Task brief:
Could you retype all of the entries exactly, without their pictures?

Saved entries
Start of Block

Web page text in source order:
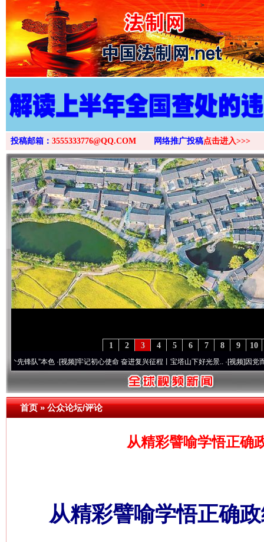
>
投稿邮箱： 3555333776@QQ.COM 网络推广投稿点击进入>>>
10
9
8
7
6
5
4
3
2
1
”本色·[视频]牢记初心使命 奋进复兴征程丨宝塔山下好光景..·[视频]因党而生 为党
首页»公众论坛/评论
从精彩譬喻学悟正确
从精彩譬喻学悟正确
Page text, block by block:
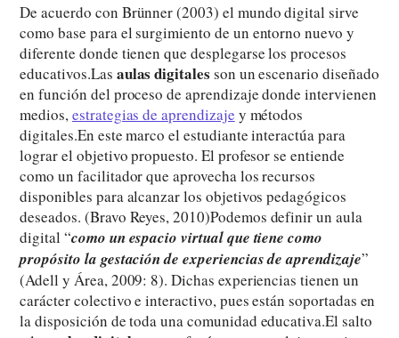
De acuerdo con Brünner (2003) el mundo digital sirve
como base para el surgimiento de un entorno nuevo y
diferente donde tienen que desplegarse los procesos
educativos.Las aulas digitales son un escenario diseñado
en función del proceso de aprendizaje donde intervienen
medios,estrategias de aprendizaje y métodos
digitales.En este marco el estudiante interactúa para
lograr el objetivo propuesto. El profesor se entiende
como un facilitador que aprovecha los recursos
disponibles para alcanzar los objetivos pedagógicos
deseados. (Bravo Reyes, 2010)Podemos definir un aula
digital “como un espacio virtual que tiene como
propósito la gestación de experiencias de aprendizaje”
(Adell y Área, 2009: 8). Dichas experiencias tienen un
carácter colectivo e interactivo, pues están soportadas en
la disposición de toda una comunidad educativa.El salto
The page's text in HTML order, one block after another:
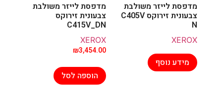
מדפסת לייזר משולבת
צבעונית זירוקס C405V
N
XEROX
מידע נוסף
מדפסת לייזר משולבת
צבעונית זירוקס
C415V_DN
XEROX
₪3,454.00
הוספה לסל
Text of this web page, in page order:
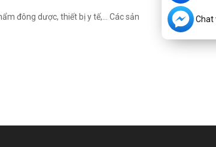
đông dược, thiết bị y tế,... Các sản
Chat
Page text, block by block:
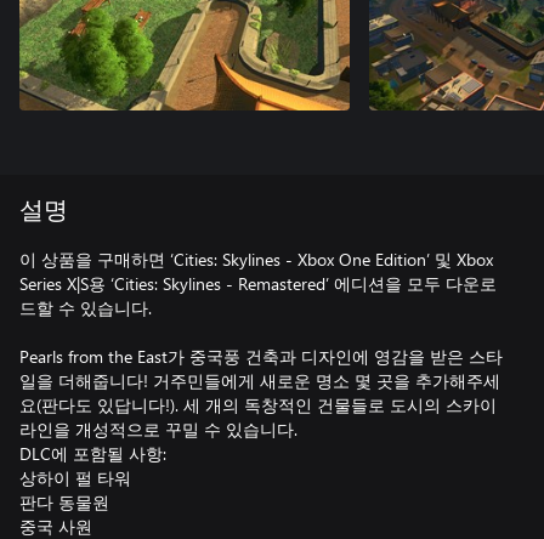
설명
이 상품을 구매하면 ‘Cities: Skylines - Xbox One Edition’ 및 Xbox
Series X|S용 ‘Cities: Skylines - Remastered’ 에디션을 모두 다운로
드할 수 있습니다.
Pearls from the East가 중국풍 건축과 디자인에 영감을 받은 스타
일을 더해줍니다! 거주민들에게 새로운 명소 몇 곳을 추가해주세
요(판다도 있답니다!). 세 개의 독창적인 건물들로 도시의 스카이
라인을 개성적으로 꾸밀 수 있습니다.
DLC에 포함될 사항:
상하이 펄 타워
판다 동물원
중국 사원

End of Block

Expected output:
Web page text in source order:
>
投稿邮箱： 3555333776@QQ.COM 网络推广投稿点击进入>>>
10
9
8
7
6
5
4
3
2
1
”本色·[视频]牢记初心使命 奋进复兴征程丨宝塔山下好光景..·[视频]因党而生 为党
首页»公众论坛/评论
从精彩譬喻学悟正确
从精彩譬喻学悟正确
Page text, block by block:
De acuerdo con Brünner (2003) el mundo digital sirve
como base para el surgimiento de un entorno nuevo y
diferente donde tienen que desplegarse los procesos
educativos.Las aulas digitales son un escenario diseñado
en función del proceso de aprendizaje donde intervienen
medios,estrategias de aprendizaje y métodos
digitales.En este marco el estudiante interactúa para
lograr el objetivo propuesto. El profesor se entiende
como un facilitador que aprovecha los recursos
disponibles para alcanzar los objetivos pedagógicos
deseados. (Bravo Reyes, 2010)Podemos definir un aula
digital “como un espacio virtual que tiene como
propósito la gestación de experiencias de aprendizaje”
(Adell y Área, 2009: 8). Dichas experiencias tienen un
carácter colectivo e interactivo, pues están soportadas en
la disposición de toda una comunidad educativa.El salto
The page's text in HTML order, one block after another:
מדפסת לייזר משולבת
צבעונית זירוקס C405V
N
XEROX
מידע נוסף
מדפסת לייזר משולבת
צבעונית זירוקס
C415V_DN
XEROX
₪3,454.00
הוספה לסל
Text of this web page, in page order:
đông dược, thiết bị y tế,... Các sản
Chat
Page text, block by block:
설명
이 상품을 구매하면 ‘Cities: Skylines - Xbox One Edition’ 및 Xbox
Series X|S용 ‘Cities: Skylines - Remastered’ 에디션을 모두 다운로
드할 수 있습니다.
Pearls from the East가 중국풍 건축과 디자인에 영감을 받은 스타
일을 더해줍니다! 거주민들에게 새로운 명소 몇 곳을 추가해주세
요(판다도 있답니다!). 세 개의 독창적인 건물들로 도시의 스카이
라인을 개성적으로 꾸밀 수 있습니다.
DLC에 포함될 사항:
상하이 펄 타워
판다 동물원
중국 사원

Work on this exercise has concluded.